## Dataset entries
- - - -

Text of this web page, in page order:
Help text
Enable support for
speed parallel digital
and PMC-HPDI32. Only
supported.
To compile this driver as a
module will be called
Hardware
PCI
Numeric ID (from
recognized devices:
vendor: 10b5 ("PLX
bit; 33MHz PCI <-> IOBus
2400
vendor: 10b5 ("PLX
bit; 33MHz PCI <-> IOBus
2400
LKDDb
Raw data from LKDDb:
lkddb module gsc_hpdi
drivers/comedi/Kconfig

- - - -

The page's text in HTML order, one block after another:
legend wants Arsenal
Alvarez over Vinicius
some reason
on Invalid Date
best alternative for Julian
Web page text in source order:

- - - -

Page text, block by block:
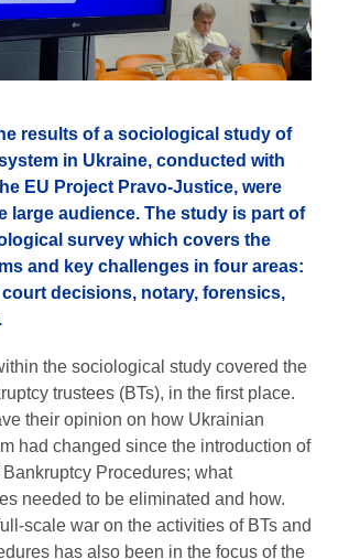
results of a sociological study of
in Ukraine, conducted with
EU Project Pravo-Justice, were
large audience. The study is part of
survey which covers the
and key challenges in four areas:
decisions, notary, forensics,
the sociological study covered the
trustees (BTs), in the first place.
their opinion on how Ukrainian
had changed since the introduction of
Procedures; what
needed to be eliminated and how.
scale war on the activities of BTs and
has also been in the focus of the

- - - -

## The problem
For this exercise, repeat exactly the lines of the data above from the one with "The page's text" down to the one with "Web page text", both end lines included.

## Reply
The page's text in HTML order, one block after another:
legend wants Arsenal
Alvarez over Vinicius
some reason
on Invalid Date
best alternative for Julian
Web page text in source order:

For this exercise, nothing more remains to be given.